Len Sassaman is a member of the Shmoo Group, as well as a researcher at COSIC, the COmputer Security and Industrial Cryptography laboratory at Katholieke Universiteit Leuven. He is currently pursuing his PhD in electrical engineering, advised by Bart Preneel and David Chaum. The focus of Len's past research has been privacy-preserving technologies, such as anonymity and confidentiality systems, which emphasize usability as a security parameter in privacy solutions subject to the limitations of today's communication systems. Len has over fifteen years of experience designing and deploying privacy enhancing technologies and evaluating protocol security. Len is the maintainer of the anonymous remailer software Mixmaster, a former Tor and Mixmaster server operator, and has written many papers on the topic of anonymous system design. Len has also consulted on policy issues regarding Internet privacy in today's society.

Len Sassaman also co-invented the field of language-theoretic security research, which is the topic of his talk. Prior to becoming an academic researcher, Len was an active cypherpunk and held such roles as Chief Architect at Anonymizer, Inc., Senior Security Architect at Known Safe, Inc., and a Lead Software Engineer at PGP Security, Inc.

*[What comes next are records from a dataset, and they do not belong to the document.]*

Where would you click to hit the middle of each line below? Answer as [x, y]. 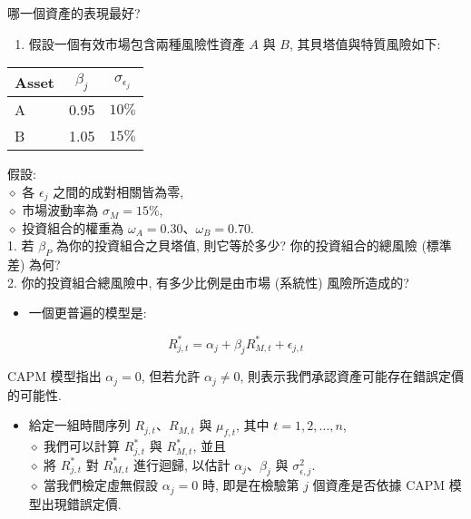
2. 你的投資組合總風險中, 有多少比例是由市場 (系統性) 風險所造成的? [208, 282]
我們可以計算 [82, 446]
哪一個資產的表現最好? [74, 13]
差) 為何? [34, 264]
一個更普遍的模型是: [88, 313]
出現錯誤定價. [81, 503]
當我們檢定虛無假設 [101, 485]
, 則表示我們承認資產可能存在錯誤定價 [352, 376]
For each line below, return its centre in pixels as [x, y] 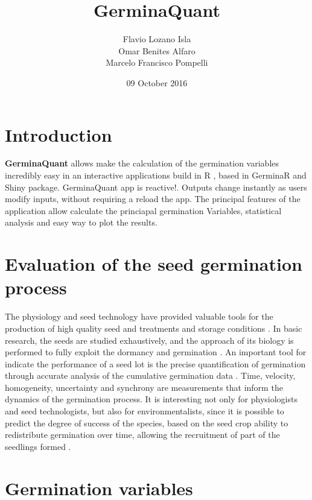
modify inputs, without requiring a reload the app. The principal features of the [153, 199]
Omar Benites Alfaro [157, 50]
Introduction [59, 134]
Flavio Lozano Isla [157, 39]
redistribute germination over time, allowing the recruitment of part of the [142, 435]
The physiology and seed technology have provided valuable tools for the [139, 316]
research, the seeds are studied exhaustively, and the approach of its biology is [149, 340]
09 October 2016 [157, 82]
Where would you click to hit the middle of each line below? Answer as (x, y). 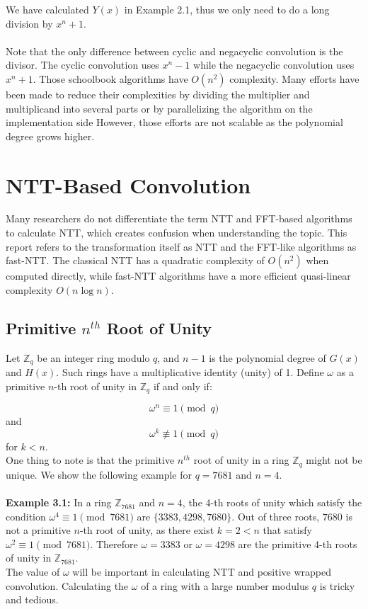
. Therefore (114, 543)
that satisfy (287, 530)
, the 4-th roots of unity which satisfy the (272, 502)
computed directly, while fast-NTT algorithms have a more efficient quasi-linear (178, 276)
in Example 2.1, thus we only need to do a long (227, 9)
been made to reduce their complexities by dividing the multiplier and (158, 94)
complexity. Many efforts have (294, 78)
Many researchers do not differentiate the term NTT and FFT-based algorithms (179, 218)
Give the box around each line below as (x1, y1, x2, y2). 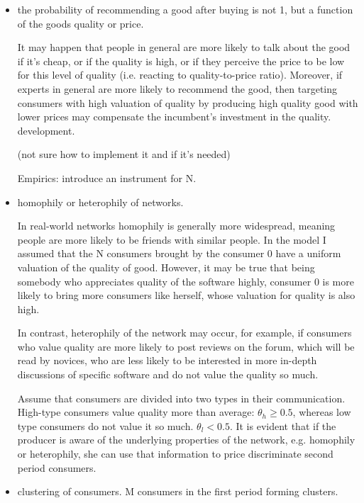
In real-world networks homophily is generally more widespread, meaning (17, 218, 336, 233)
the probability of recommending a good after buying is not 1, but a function (17, 2, 353, 16)
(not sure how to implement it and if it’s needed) (17, 147, 231, 162)
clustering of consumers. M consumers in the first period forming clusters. (17, 484, 338, 499)
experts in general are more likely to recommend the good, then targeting (17, 81, 338, 96)
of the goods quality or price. (17, 16, 144, 30)
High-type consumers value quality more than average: (17, 405, 255, 419)
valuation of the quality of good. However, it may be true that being (17, 259, 315, 274)
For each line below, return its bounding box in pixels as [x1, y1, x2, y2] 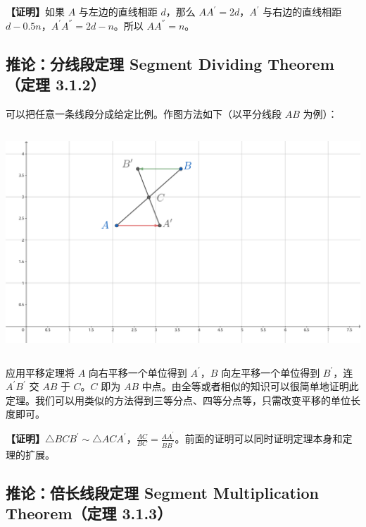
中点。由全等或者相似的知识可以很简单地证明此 [141, 379, 359, 394]
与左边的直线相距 [78, 4, 158, 18]
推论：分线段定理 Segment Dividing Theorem [6, 52, 334, 74]
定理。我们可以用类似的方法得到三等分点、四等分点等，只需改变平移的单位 [6, 392, 351, 407]
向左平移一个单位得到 [221, 365, 320, 380]
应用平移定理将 [6, 365, 75, 380]
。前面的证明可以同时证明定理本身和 [175, 431, 343, 446]
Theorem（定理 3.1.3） [6, 502, 172, 524]
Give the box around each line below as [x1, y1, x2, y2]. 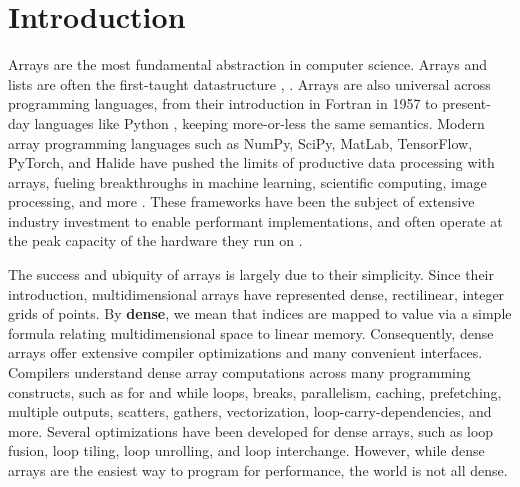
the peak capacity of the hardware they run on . [8, 230, 303, 251]
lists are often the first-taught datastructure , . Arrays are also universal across [8, 73, 491, 94]
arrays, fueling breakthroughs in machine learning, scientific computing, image [8, 171, 487, 192]
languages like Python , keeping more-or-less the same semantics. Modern [34, 112, 485, 133]
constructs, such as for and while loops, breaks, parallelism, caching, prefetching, [8, 381, 502, 402]
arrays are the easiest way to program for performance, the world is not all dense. [8, 460, 508, 480]
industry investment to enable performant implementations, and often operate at [8, 210, 503, 231]
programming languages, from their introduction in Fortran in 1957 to [8, 93, 438, 114]
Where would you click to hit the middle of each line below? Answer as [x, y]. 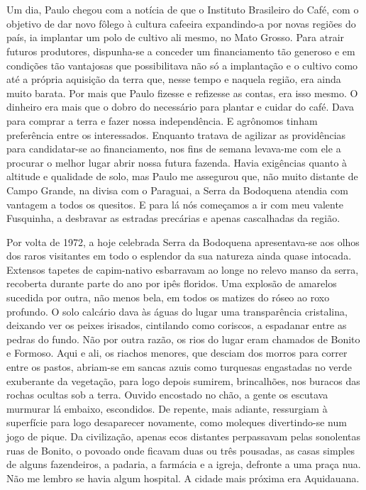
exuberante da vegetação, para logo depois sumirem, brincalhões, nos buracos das [183, 380]
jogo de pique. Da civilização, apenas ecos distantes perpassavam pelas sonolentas [184, 436]
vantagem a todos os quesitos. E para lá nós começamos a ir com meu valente [175, 204]
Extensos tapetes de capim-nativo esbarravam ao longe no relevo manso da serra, [183, 269]
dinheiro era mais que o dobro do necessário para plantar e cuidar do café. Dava [180, 107]
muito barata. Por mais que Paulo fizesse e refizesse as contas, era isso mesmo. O [182, 93]
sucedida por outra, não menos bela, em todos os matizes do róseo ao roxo [168, 297]
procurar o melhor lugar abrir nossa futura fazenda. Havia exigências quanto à [177, 162]
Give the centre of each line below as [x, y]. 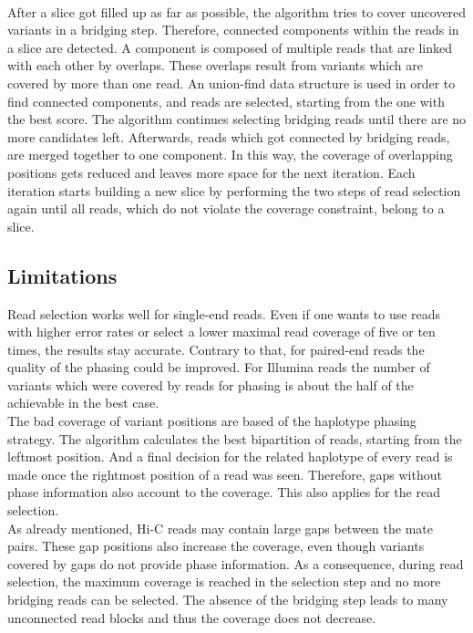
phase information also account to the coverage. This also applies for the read [224, 492]
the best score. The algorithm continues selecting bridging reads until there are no [237, 119]
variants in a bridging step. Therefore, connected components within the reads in [233, 30]
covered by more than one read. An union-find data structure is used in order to [231, 83]
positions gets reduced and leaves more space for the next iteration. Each [211, 172]
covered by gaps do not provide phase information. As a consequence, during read [236, 563]
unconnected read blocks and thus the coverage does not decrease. [192, 617]
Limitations [62, 275]
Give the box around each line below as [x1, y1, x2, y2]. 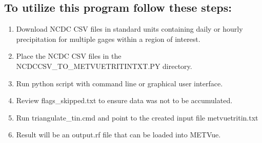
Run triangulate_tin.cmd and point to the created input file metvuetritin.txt [16, 112, 258, 123]
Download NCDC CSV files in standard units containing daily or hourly [16, 23, 243, 34]
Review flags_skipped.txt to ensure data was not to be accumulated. [16, 95, 233, 106]
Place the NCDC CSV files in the [16, 51, 122, 61]
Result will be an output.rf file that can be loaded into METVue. [16, 129, 221, 140]
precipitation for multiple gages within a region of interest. [16, 33, 200, 44]
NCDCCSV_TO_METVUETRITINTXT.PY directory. [16, 60, 192, 71]
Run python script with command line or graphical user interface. [16, 78, 223, 88]
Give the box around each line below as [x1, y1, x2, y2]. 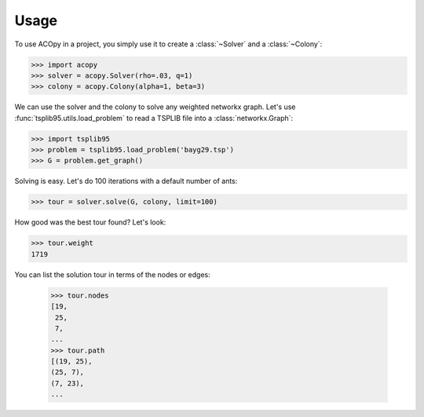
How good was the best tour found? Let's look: [14, 218, 166, 227]
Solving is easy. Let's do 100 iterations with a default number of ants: [14, 177, 238, 186]
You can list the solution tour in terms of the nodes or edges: [14, 269, 211, 279]
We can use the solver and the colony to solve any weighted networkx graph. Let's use [14, 102, 296, 112]
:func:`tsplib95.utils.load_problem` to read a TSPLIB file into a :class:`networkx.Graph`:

Last year at Black Hat, Len presented (with Dan Kaminsky) a series of fatal flaws in the Certificate Authority system, discovered using language-theoretic security analysis methods.

Len has spoken at many security conferences, co-founded the CodeCon and Biohack! conferences and the HotPETS workshop.

--------

Meredith L. Patterson is an independent researcher whose areas of expertise range from CS-related topics such as database design, data-mining algorithms, complexity theory, computational linguistics, information security, and privacy-enhancing technology systems; to synthetic biology, design of transgenic organisms using low-cost, build-it-yourself lab equipment, and human metabolic system studies; and speculative fiction as a published author of multiple short stories, mostly science fiction.

Meredith has a BA in Linguistics from the University of Houston and a MA in Linguistics from the University of Iowa. She is heavily involved with the DIYBio movement, and works on transgenic lactic acid bacteria. She co-founded the field of language-theoretic security research, which she used to successfully defeat such troublesome attacks as SQL injection with her "Dejector" library. Most recently, she presented the Biopunk Manifesto at a UCLA synthetic biology conference, and presented her work with Dan Kaminsky and Len Sassaman on breaking the Internet's certificate authority system (by creating usable, bogus certificates crafted to exploit ambiguity in X.509 parsing implementations using language-theoretic security analysis principles) at the Financial Cryptography 2010 conference.

Meredith lives in Leuven, Belgium. In her spare time, she knits, repairs cars, and hacks on open source software.